Part of agentic engineering is figuring out how to be economical with tokens and time. You can sacrifice one for the other of course. But there are diminishing returns as well where spending 10x more doesn't actually get you 10x more quality/results.
KronisLV
today at 11:45 AM
I just have the Anthropic 100 USD Max plan and it's enough for daily work - I sometimes do hit the 5 hour limits by mid day, but weekly ones usually cap out at around 80% or thereabout, even with this approach. I usually use xhigh, sometimes max, both still result in situations where I need to intervene plenty, not even on that complex use cases (some LLM stuff, mostly web based CRUD, some light data processing, integrations with Jira and GitLab, processing PDFs and so on, sometimes ML training and geospatial work, like the Sentinel-2 satellite data, nothing crazy).

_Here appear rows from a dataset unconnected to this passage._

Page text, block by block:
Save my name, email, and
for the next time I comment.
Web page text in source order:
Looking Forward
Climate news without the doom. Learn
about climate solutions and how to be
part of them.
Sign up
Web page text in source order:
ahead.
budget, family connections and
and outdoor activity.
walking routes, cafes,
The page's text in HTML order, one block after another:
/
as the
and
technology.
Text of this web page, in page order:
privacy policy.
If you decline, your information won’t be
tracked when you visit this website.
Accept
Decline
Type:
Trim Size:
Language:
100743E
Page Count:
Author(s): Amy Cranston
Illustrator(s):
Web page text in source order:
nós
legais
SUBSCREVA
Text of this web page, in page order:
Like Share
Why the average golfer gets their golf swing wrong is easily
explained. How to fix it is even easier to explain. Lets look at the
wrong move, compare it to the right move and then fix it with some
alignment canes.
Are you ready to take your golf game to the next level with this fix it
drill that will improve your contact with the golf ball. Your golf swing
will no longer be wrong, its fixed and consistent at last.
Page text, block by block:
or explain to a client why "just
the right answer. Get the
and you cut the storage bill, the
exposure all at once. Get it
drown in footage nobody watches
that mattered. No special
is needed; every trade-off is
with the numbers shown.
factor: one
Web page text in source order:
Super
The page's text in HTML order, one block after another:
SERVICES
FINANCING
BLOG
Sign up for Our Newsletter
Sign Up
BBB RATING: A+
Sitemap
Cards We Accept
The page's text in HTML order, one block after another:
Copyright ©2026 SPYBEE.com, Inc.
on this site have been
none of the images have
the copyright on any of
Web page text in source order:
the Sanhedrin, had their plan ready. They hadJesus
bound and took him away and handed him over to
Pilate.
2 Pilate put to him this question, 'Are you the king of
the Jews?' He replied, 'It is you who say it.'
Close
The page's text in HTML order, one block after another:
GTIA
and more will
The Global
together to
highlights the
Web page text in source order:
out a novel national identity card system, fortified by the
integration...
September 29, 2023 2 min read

If I had to pay per token, I'd probably look at DeepSeek. In general it feels like it's a bit early for the technology - either our software methods are wasteful, or the hardware hasn't caught up. To me, it appears that we often need to throw more tokens at these problems, not less, since otherwise it's just one-shot slop.

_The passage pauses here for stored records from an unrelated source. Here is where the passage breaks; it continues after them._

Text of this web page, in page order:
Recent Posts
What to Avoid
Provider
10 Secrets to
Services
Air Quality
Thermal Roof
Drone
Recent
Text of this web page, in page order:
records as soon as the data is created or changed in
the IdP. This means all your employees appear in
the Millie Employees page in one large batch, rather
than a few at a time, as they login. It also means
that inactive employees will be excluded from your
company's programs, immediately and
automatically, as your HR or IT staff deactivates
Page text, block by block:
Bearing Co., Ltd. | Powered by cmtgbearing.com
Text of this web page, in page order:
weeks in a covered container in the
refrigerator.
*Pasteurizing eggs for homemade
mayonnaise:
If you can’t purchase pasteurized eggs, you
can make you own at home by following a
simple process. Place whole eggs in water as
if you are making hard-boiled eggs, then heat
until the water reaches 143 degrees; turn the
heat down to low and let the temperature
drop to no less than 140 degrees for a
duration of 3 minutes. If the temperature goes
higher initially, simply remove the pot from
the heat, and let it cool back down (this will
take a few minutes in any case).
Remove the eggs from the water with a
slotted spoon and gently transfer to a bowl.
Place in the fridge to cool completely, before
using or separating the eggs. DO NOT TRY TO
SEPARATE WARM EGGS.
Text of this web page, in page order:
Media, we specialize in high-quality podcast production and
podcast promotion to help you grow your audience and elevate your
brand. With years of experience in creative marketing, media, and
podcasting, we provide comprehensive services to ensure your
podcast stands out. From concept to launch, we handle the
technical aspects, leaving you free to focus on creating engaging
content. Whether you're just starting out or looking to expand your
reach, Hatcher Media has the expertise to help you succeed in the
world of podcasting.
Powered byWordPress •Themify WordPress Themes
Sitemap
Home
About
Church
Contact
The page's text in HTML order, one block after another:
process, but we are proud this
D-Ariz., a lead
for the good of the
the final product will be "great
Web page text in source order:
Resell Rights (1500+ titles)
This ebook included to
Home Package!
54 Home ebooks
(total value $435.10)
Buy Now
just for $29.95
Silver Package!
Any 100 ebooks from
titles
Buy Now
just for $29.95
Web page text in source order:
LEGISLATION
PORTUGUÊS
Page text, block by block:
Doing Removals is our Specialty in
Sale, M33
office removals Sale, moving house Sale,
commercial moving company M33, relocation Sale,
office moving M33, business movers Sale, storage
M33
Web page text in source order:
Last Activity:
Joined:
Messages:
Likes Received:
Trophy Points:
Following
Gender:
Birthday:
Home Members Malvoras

> once all the code seems okay, you will run THREE parallel sub-agents for code review: each looking at ALL changed code
I did some evals with a prompt like this when I had some subscription tokens to burn, a few months ago. I think using Opus 4.5. What I found was:
1. Running two subagents was somewhat useful
2. Running three started to get redundant
3. Any more than three was pointless (at least when using the same model)
However, even two were getting like 60% the same results.

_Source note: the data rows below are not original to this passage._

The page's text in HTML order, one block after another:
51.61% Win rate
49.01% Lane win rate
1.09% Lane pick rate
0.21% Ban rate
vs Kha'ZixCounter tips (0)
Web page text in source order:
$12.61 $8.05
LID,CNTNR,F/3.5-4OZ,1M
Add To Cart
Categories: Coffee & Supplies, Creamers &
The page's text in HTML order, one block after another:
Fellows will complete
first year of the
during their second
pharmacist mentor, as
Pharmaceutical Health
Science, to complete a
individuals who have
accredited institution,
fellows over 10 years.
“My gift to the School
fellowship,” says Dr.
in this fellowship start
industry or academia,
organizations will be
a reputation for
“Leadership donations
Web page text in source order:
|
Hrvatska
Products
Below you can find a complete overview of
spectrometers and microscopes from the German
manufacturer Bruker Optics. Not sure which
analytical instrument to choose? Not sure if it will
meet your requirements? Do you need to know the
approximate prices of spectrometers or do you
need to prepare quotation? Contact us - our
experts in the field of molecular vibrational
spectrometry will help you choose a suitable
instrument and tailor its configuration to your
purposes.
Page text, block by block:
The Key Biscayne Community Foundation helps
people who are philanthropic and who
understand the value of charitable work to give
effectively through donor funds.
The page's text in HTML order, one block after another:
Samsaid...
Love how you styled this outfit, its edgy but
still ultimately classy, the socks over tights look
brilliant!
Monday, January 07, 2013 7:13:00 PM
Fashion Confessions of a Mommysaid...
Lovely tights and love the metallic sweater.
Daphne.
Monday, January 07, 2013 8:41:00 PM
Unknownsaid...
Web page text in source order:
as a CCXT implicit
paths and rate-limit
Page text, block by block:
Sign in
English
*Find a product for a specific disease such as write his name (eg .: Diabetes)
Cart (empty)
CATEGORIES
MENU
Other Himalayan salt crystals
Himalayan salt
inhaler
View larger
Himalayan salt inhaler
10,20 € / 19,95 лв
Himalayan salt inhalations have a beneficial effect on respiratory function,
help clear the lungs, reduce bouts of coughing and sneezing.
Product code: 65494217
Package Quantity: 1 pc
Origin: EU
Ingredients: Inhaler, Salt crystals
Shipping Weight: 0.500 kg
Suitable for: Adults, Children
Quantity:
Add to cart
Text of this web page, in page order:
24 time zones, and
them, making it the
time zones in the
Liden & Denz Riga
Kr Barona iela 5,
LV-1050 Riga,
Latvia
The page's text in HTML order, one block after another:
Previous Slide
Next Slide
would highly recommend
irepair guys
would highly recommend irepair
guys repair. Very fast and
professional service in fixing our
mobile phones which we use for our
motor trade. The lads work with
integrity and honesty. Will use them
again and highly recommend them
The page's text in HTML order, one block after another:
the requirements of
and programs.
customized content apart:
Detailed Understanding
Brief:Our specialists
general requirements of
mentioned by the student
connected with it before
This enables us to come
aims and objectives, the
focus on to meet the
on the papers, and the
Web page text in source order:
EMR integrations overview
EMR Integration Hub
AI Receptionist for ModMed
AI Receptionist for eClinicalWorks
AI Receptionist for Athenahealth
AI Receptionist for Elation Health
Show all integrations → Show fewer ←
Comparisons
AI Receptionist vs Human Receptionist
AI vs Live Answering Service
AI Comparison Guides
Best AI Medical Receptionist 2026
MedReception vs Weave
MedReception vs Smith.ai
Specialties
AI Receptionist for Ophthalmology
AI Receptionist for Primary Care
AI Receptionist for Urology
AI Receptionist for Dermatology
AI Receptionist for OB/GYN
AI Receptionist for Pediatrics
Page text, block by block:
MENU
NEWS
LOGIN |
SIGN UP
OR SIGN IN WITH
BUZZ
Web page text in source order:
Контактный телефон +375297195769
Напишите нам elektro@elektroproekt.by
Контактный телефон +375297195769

Much, much more effective was splitting out into audits through different lenses:
* One looking for security issues
* One looking for whether the task was completed successfully
* One looking for performance issues
* One looking for contract/maintainability issues
* One looking at test coverage
Etc.
KronisLV
today at 11:47 AM
You can get reasonably close with fewer, however more agents give better signal: e.g. if 3/3 flag something as an issue, the outer one that orchestrates them can view it as something to give more attention to, whereas if it's just 1/3, then it probably begs more consideration. Ofc more doesn't always imply right.